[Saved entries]
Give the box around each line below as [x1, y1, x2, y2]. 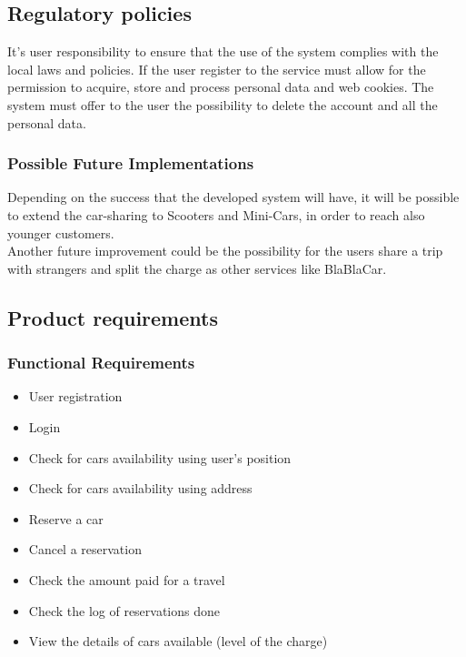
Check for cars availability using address [28, 479, 253, 498]
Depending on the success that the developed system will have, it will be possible [7, 187, 460, 207]
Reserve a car [28, 509, 104, 528]
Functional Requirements [7, 351, 195, 374]
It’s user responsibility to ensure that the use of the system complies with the [7, 42, 439, 61]
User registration [28, 387, 123, 406]
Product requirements [7, 303, 218, 331]
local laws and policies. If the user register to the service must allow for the [7, 59, 426, 78]
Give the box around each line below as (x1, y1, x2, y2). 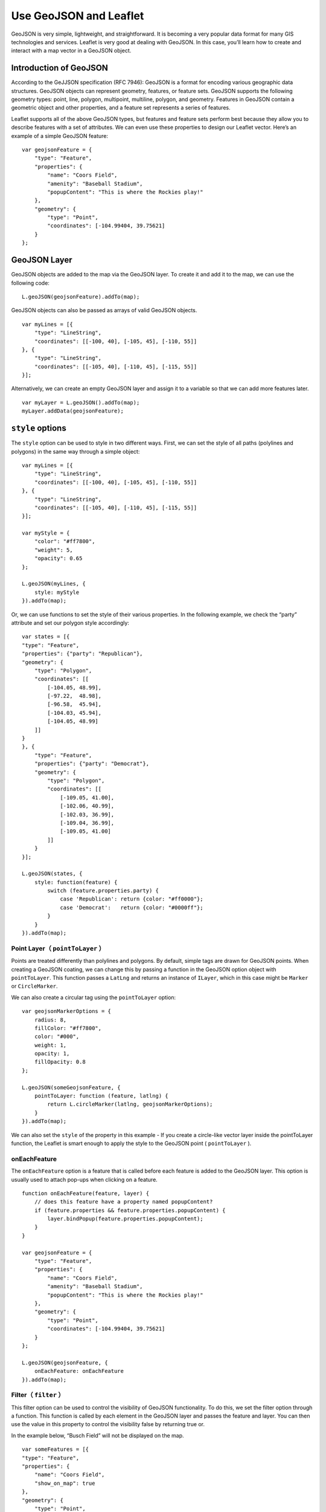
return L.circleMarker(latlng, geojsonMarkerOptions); (47, 1101, 213, 1108)
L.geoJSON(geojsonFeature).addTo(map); (22, 293, 140, 300)
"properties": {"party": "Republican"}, (22, 650, 143, 657)
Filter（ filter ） (11, 1391, 65, 1400)
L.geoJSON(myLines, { (22, 581, 86, 587)
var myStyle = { (22, 530, 70, 536)
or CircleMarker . (11, 983, 58, 990)
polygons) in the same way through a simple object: (11, 448, 140, 455)
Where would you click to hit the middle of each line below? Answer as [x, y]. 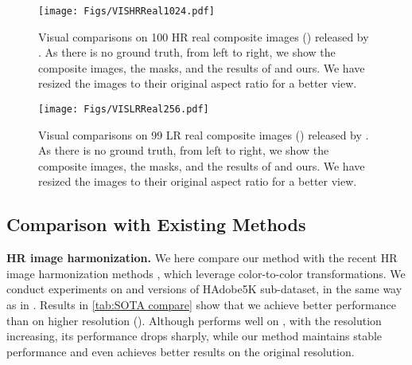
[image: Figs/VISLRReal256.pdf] [124, 110]
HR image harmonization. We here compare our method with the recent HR [202, 258]
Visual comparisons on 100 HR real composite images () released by [204, 36]
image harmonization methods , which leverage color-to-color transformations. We [206, 273]
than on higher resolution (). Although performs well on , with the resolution [194, 320]
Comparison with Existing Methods [156, 224]
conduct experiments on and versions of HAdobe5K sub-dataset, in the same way [204, 289]
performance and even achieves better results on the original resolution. [181, 351]
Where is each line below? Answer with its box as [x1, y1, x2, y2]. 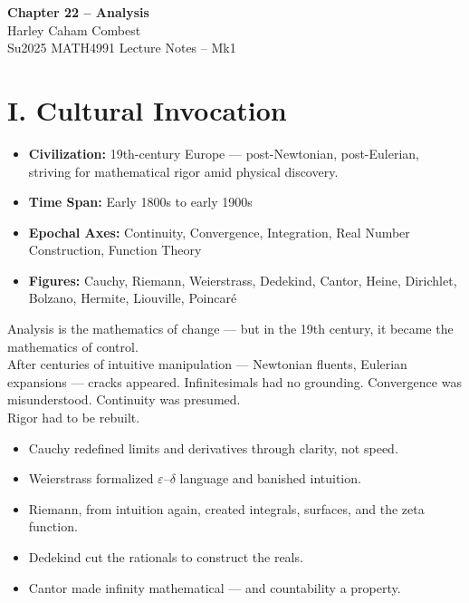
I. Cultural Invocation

» WHAT TO PRODUCE
Pictures aside, give the data again exactly as it appears.

» ANSWER BOX
Give the box around each line below as [x1, y1, x2, y2]. 
Check for cars availability using address [28, 479, 253, 498]
Depending on the success that the developed system will have, it will be possible [7, 187, 460, 207]
Reserve a car [28, 509, 104, 528]
Functional Requirements [7, 351, 195, 374]
It’s user responsibility to ensure that the use of the system complies with the [7, 42, 439, 61]
User registration [28, 387, 123, 406]
Product requirements [7, 303, 218, 331]
local laws and policies. If the user register to the service must allow for the [7, 59, 426, 78]
Give the box around each line below as (x1, y1, x2, y2). 
return L.circleMarker(latlng, geojsonMarkerOptions); (47, 1101, 213, 1108)
L.geoJSON(geojsonFeature).addTo(map); (22, 293, 140, 300)
"properties": {"party": "Republican"}, (22, 650, 143, 657)
Filter（ filter ） (11, 1391, 65, 1400)
L.geoJSON(myLines, { (22, 581, 86, 587)
var myStyle = { (22, 530, 70, 536)
or CircleMarker . (11, 983, 58, 990)
polygons) in the same way through a simple object: (11, 448, 140, 455)
Where would you click to hit the middle of each line below? Answer as [x, y]. 
[image: Figs/VISLRReal256.pdf] [124, 110]
HR image harmonization. We here compare our method with the recent HR [202, 258]
Visual comparisons on 100 HR real composite images () released by [204, 36]
image harmonization methods , which leverage color-to-color transformations. We [206, 273]
than on higher resolution (). Although performs well on , with the resolution [194, 320]
Comparison with Existing Methods [156, 224]
conduct experiments on and versions of HAdobe5K sub-dataset, in the same way [204, 289]
performance and even achieves better results on the original resolution. [181, 351]
Where is each line below? Answer with its box as [x1, y1, x2, y2]. 
I. Cultural Invocation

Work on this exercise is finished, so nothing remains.